[Work to complete] Going line by line through the records below, write out everything starting with the line containing "(Ko-Koordinatorin) [15, 117, 104, 131]" and going on through the line containing "9 Gennaio 2020 (229, 310)", exactly and inclusively. Pictures do not go in.

[Data records]
===
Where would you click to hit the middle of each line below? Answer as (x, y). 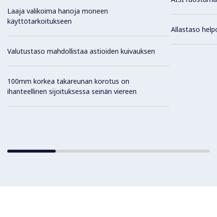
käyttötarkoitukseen (39, 21)
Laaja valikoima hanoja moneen (58, 11)
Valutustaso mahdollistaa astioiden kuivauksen (81, 51)
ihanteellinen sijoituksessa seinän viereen (72, 92)
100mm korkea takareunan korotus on (68, 81)
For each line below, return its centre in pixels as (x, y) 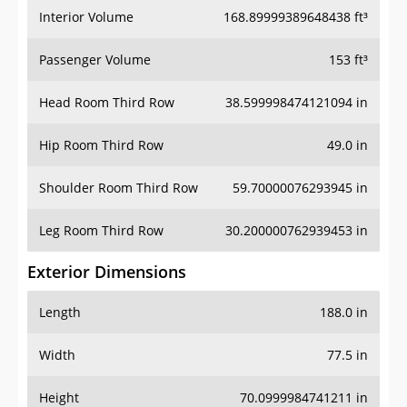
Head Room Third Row (107, 103)
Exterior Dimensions (107, 272)
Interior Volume (86, 17)
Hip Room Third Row (101, 145)
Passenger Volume (95, 60)
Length (60, 313)
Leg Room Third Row (101, 231)
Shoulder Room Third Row (119, 188)
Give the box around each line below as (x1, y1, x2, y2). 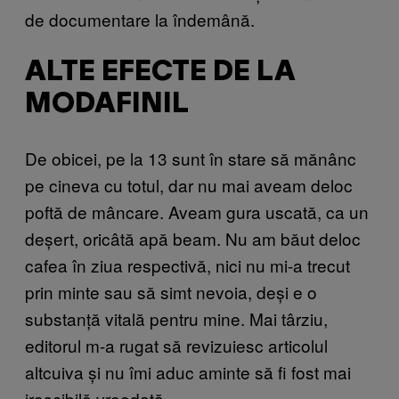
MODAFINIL (25, 91, 189, 118)
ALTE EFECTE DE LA (25, 59, 296, 85)
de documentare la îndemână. (25, 7, 255, 32)
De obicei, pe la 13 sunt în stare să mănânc (25, 145, 356, 170)
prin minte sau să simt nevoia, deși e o (25, 279, 317, 304)
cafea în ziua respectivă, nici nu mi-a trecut (25, 252, 350, 277)
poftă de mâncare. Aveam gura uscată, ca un (25, 199, 369, 224)
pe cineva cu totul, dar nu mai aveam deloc (25, 172, 353, 197)
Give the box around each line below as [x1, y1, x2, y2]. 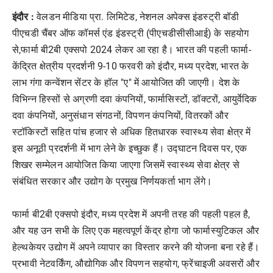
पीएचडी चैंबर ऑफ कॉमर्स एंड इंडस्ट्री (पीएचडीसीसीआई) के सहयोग [12, 27, 249, 40]
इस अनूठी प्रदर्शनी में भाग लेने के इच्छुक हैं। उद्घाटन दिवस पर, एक [12, 143, 247, 155]
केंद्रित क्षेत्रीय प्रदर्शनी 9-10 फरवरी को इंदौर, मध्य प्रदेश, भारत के [12, 60, 249, 73]
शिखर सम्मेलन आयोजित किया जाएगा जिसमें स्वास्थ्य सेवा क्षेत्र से [12, 159, 239, 171]
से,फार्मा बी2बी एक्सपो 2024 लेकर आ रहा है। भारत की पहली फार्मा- [12, 44, 251, 56]
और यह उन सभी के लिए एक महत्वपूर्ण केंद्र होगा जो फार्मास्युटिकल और [12, 225, 260, 237]
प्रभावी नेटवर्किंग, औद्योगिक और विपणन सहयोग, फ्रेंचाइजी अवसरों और [12, 258, 260, 270]
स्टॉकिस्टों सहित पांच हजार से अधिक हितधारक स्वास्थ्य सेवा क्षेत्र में [12, 126, 251, 138]
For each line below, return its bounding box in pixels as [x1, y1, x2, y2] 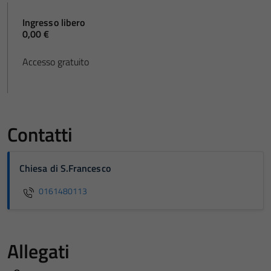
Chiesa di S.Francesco [19, 160, 111, 175]
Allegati [7, 236, 70, 266]
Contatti [7, 119, 73, 149]
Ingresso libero [22, 15, 85, 30]
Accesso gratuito [22, 54, 89, 69]
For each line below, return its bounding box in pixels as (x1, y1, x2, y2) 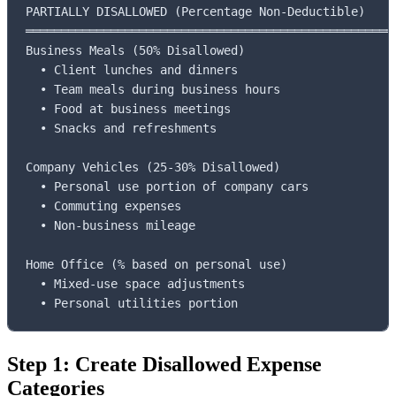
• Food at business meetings (26, 102, 231, 117)
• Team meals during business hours (26, 82, 280, 97)
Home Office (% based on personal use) (26, 257, 287, 272)
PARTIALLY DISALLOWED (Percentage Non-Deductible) (26, 4, 365, 19)
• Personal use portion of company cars (26, 179, 308, 194)
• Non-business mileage (26, 218, 195, 233)
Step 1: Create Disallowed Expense (7, 353, 322, 377)
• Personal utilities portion (26, 296, 238, 311)
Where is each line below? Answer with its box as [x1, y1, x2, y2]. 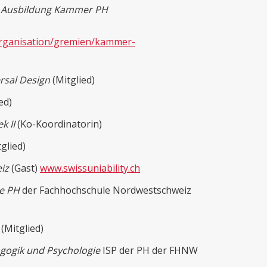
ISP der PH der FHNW [100, 244, 198, 257]
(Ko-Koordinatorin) [15, 117, 104, 131]
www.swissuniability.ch [40, 162, 140, 175]
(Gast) [9, 162, 40, 175]
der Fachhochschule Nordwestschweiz [20, 184, 191, 197]
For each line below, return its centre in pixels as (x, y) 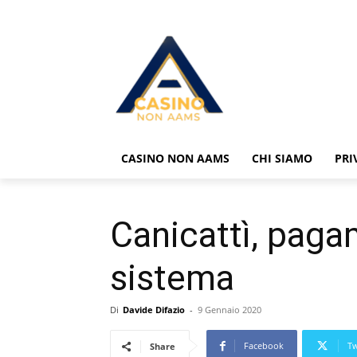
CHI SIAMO (282, 159)
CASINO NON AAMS (175, 159)
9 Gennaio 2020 (229, 310)
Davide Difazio (154, 310)
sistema (172, 279)
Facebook (264, 346)
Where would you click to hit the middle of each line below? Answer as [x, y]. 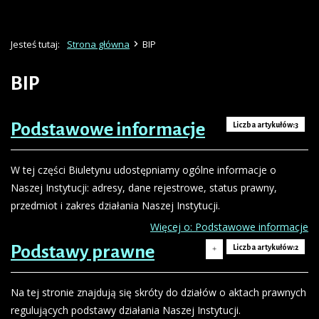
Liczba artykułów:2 [266, 247]
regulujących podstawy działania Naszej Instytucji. [126, 310]
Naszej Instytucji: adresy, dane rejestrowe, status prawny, [144, 187]
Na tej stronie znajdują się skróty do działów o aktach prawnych [158, 292]
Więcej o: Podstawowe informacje [229, 226]
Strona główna [98, 44]
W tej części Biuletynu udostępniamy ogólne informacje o [143, 169]
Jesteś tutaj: [35, 44]
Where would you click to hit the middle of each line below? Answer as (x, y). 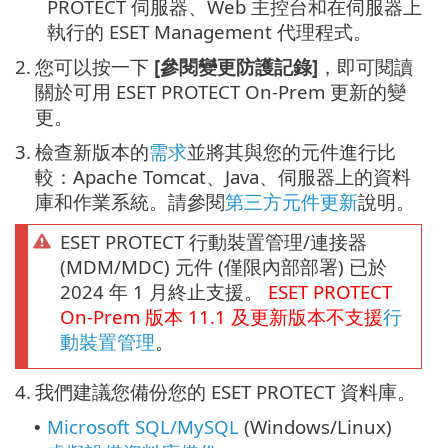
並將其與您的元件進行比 (291, 152)
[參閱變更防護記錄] (236, 67)
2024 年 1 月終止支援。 (164, 292)
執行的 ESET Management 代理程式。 (209, 32)
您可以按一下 (94, 67)
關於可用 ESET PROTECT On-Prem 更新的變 (220, 92)
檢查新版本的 (92, 152)
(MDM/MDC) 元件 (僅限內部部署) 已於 (223, 267)
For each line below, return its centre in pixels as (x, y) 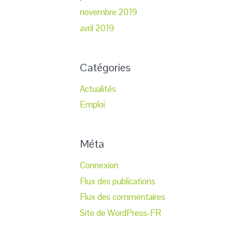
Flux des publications (118, 181)
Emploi (92, 105)
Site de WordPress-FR (121, 213)
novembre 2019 (108, 12)
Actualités (98, 89)
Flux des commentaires (123, 197)
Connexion (99, 165)
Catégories (105, 67)
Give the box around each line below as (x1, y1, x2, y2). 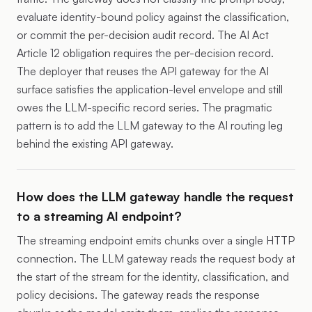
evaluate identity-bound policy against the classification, (17, 10, 289, 24)
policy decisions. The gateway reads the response (17, 288, 260, 302)
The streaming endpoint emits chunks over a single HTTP (17, 233, 295, 247)
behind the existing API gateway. (17, 136, 173, 150)
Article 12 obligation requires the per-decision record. (17, 46, 274, 60)
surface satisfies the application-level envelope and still (17, 82, 283, 96)
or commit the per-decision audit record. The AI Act (17, 28, 269, 42)
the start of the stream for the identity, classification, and (17, 270, 289, 283)
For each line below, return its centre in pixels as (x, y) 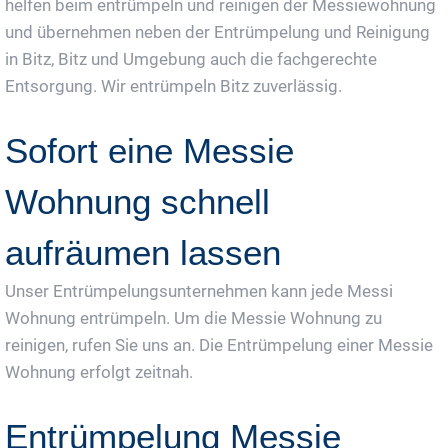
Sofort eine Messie (149, 151)
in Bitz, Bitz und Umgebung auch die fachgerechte (191, 59)
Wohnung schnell (137, 202)
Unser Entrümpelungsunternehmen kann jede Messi (199, 291)
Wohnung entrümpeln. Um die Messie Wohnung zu (193, 318)
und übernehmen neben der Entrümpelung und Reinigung (217, 32)
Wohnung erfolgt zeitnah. (99, 372)
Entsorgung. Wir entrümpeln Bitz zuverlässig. (173, 86)
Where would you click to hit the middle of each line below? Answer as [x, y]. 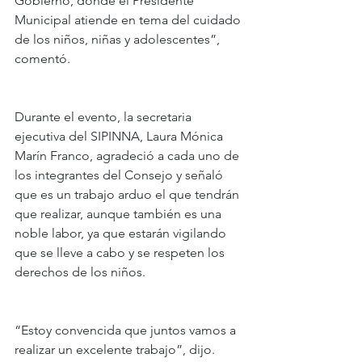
===
[The answer]
(Ko-Koordinatorin) [15, 117, 104, 131]
www.swissuniability.ch [40, 162, 140, 175]
(Gast) [9, 162, 40, 175]
der Fachhochschule Nordwestschweiz [20, 184, 191, 197]
For each line below, return its centre in pixels as (x, y) 
CHI SIAMO (282, 159)
CASINO NON AAMS (175, 159)
9 Gennaio 2020 (229, 310)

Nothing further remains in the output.